GIVEN ENTRIES: Begin

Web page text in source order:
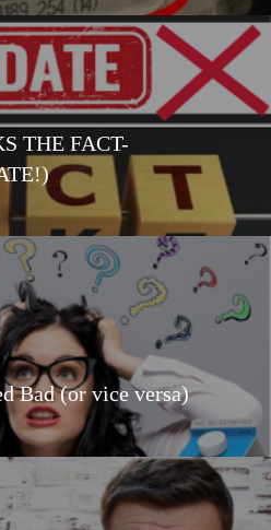
THE FACT-
Bad (or vice versa)
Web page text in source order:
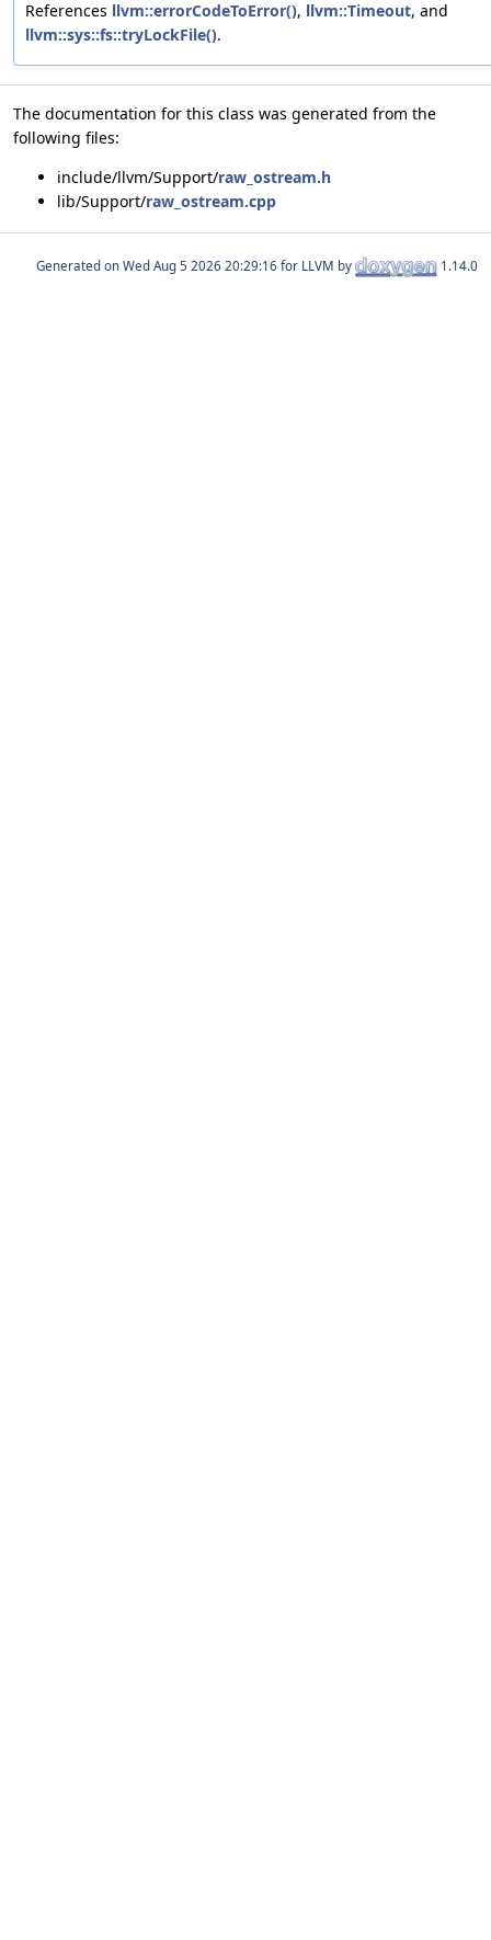
References llvm::errorCodeToError(), llvm::Timeout, and
llvm::sys::fs::tryLockFile().
The documentation for this class was generated from the
following files:
include/llvm/Support/raw_ostream.h
lib/Support/raw_ostream.cpp
Generated on for LLVM by 1.14.0
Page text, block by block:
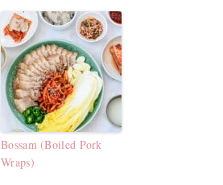
Bossam (Boiled Pork
Wraps)
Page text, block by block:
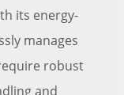
its energy-
manages
robust
and
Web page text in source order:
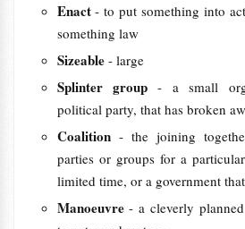
Enact- to put something into
something law
Sizeable - large
Splinter group- a small
political party, that has broken
Coalition - the joining
parties or groups for a
limited time, or a government
Manoeuvre- a cleverly
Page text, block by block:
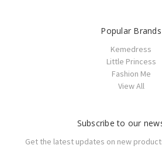
Popular Brands
Kemedress
Little Princess
Fashion Me
View All
Subscribe to our
Get the latest updates on new
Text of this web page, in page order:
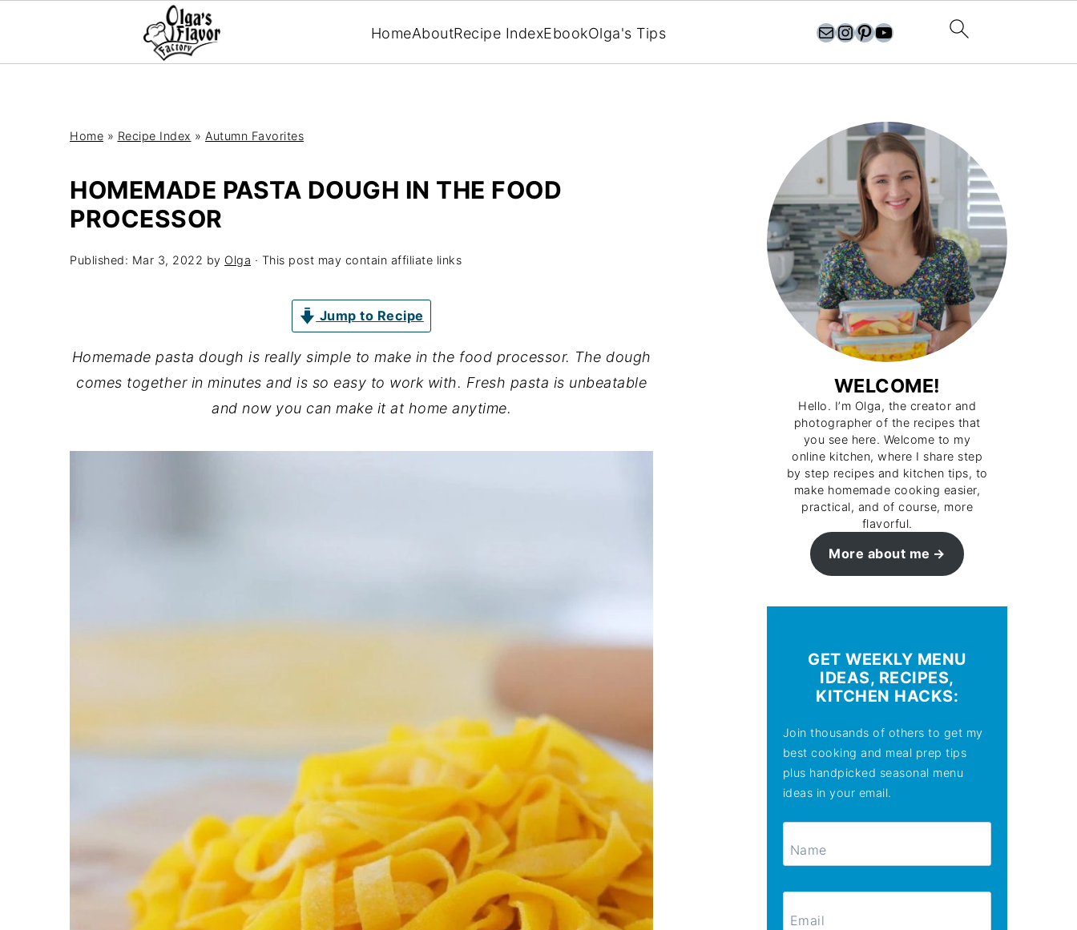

GIVEN ENTRIES: End

# PROBLEM STATEMENT
The whole of the data needs to be copied word for word, though not its pictures.

# EXERCISE RESPONSE
Web page text in source order:
THE FACT-
Bad (or vice versa)
Web page text in source order:
References llvm::errorCodeToError(), llvm::Timeout, and
llvm::sys::fs::tryLockFile().
The documentation for this class was generated from the
following files:
include/llvm/Support/raw_ostream.h
lib/Support/raw_ostream.cpp
Generated on for LLVM by 1.14.0
Page text, block by block:
Bossam (Boiled Pork
Wraps)
Page text, block by block:
its energy-
manages
robust
and
Web page text in source order:
Enact- to put something into
something law
Sizeable - large
Splinter group- a small
political party, that has broken
Coalition - the joining
parties or groups for a
limited time, or a government
Manoeuvre- a cleverly
Page text, block by block:
Popular Brands
Kemedress
Little Princess
Fashion Me
View All
Subscribe to our
Get the latest updates on new
Text of this web page, in page order:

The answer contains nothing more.